▶ _Work to be completed_
Every entry below must be copied exactly, with nothing left out.

▶ _Task data_
------------

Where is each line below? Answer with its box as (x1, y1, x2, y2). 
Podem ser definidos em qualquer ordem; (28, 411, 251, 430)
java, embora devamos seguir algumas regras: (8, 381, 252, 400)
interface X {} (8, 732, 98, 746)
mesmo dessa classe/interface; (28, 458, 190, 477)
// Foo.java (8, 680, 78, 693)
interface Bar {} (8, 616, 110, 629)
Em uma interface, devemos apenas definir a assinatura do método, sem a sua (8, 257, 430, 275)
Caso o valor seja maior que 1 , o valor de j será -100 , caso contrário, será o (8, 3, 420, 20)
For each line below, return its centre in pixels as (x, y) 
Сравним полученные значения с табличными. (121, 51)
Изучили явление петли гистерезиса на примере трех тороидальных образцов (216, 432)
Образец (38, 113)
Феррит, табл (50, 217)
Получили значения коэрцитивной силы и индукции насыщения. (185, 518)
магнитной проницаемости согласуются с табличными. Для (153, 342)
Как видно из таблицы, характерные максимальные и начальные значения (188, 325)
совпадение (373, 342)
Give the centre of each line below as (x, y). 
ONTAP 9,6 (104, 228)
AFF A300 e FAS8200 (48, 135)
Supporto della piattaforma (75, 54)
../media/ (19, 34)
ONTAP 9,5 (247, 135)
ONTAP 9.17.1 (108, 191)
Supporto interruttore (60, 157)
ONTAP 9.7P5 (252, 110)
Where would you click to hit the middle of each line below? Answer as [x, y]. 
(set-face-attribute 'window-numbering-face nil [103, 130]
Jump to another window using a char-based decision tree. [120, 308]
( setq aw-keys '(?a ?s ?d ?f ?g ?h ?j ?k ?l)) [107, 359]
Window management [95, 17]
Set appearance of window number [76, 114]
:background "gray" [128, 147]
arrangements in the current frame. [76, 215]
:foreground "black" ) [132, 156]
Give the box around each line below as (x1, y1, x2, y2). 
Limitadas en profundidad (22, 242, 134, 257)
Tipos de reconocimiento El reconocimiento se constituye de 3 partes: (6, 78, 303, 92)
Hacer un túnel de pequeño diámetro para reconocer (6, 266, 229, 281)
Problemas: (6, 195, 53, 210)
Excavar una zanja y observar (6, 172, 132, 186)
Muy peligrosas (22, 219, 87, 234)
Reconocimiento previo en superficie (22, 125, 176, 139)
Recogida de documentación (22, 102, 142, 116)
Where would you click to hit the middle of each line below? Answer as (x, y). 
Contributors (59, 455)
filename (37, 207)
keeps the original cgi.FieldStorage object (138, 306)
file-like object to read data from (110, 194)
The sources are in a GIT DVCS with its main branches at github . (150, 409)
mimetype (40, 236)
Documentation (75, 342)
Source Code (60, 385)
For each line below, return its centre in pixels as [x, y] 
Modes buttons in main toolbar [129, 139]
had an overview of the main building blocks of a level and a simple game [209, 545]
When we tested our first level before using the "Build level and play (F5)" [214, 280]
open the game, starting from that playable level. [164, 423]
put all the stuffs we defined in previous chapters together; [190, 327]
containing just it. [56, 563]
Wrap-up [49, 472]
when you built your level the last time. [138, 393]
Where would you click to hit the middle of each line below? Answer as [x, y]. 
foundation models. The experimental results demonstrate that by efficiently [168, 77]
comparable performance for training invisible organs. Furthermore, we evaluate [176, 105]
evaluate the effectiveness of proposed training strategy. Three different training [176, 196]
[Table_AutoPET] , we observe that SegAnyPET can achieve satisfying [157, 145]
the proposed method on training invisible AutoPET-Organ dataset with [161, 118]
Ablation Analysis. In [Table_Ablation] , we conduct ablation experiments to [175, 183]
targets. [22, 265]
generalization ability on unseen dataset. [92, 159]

------------

▶ _Solution below_
Where is each line below? Answer with its box as (x1, y1, x2, y2). 
Podem ser definidos em qualquer ordem; (28, 411, 251, 430)
java, embora devamos seguir algumas regras: (8, 381, 252, 400)
interface X {} (8, 732, 98, 746)
mesmo dessa classe/interface; (28, 458, 190, 477)
// Foo.java (8, 680, 78, 693)
interface Bar {} (8, 616, 110, 629)
Em uma interface, devemos apenas definir a assinatura do método, sem a sua (8, 257, 430, 275)
Caso o valor seja maior que 1 , o valor de j será -100 , caso contrário, será o (8, 3, 420, 20)
For each line below, return its centre in pixels as (x, y) 
Сравним полученные значения с табличными. (121, 51)
Изучили явление петли гистерезиса на примере трех тороидальных образцов (216, 432)
Образец (38, 113)
Феррит, табл (50, 217)
Получили значения коэрцитивной силы и индукции насыщения. (185, 518)
магнитной проницаемости согласуются с табличными. Для (153, 342)
Как видно из таблицы, характерные максимальные и начальные значения (188, 325)
совпадение (373, 342)
Give the centre of each line below as (x, y). 
ONTAP 9,6 (104, 228)
AFF A300 e FAS8200 (48, 135)
Supporto della piattaforma (75, 54)
../media/ (19, 34)
ONTAP 9,5 (247, 135)
ONTAP 9.17.1 (108, 191)
Supporto interruttore (60, 157)
ONTAP 9.7P5 (252, 110)
Where would you click to hit the middle of each line below? Answer as [x, y]. 
(set-face-attribute 'window-numbering-face nil [103, 130]
Jump to another window using a char-based decision tree. [120, 308]
( setq aw-keys '(?a ?s ?d ?f ?g ?h ?j ?k ?l)) [107, 359]
Window management [95, 17]
Set appearance of window number [76, 114]
:background "gray" [128, 147]
arrangements in the current frame. [76, 215]
:foreground "black" ) [132, 156]
Give the box around each line below as (x1, y1, x2, y2). 
Limitadas en profundidad (22, 242, 134, 257)
Tipos de reconocimiento El reconocimiento se constituye de 3 partes: (6, 78, 303, 92)
Hacer un túnel de pequeño diámetro para reconocer (6, 266, 229, 281)
Problemas: (6, 195, 53, 210)
Excavar una zanja y observar (6, 172, 132, 186)
Muy peligrosas (22, 219, 87, 234)
Reconocimiento previo en superficie (22, 125, 176, 139)
Recogida de documentación (22, 102, 142, 116)
Where would you click to hit the middle of each line below? Answer as (x, y). 
Contributors (59, 455)
filename (37, 207)
keeps the original cgi.FieldStorage object (138, 306)
file-like object to read data from (110, 194)
The sources are in a GIT DVCS with its main branches at github . (150, 409)
mimetype (40, 236)
Documentation (75, 342)
Source Code (60, 385)
For each line below, return its centre in pixels as [x, y] 
Modes buttons in main toolbar [129, 139]
had an overview of the main building blocks of a level and a simple game [209, 545]
When we tested our first level before using the "Build level and play (F5)" [214, 280]
open the game, starting from that playable level. [164, 423]
put all the stuffs we defined in previous chapters together; [190, 327]
containing just it. [56, 563]
Wrap-up [49, 472]
when you built your level the last time. [138, 393]
Where would you click to hit the middle of each line below? Answer as [x, y]. 
foundation models. The experimental results demonstrate that by efficiently [168, 77]
comparable performance for training invisible organs. Furthermore, we evaluate [176, 105]
evaluate the effectiveness of proposed training strategy. Three different training [176, 196]
[Table_AutoPET] , we observe that SegAnyPET can achieve satisfying [157, 145]
the proposed method on training invisible AutoPET-Organ dataset with [161, 118]
Ablation Analysis. In [Table_Ablation] , we conduct ablation experiments to [175, 183]
targets. [22, 265]
generalization ability on unseen dataset. [92, 159]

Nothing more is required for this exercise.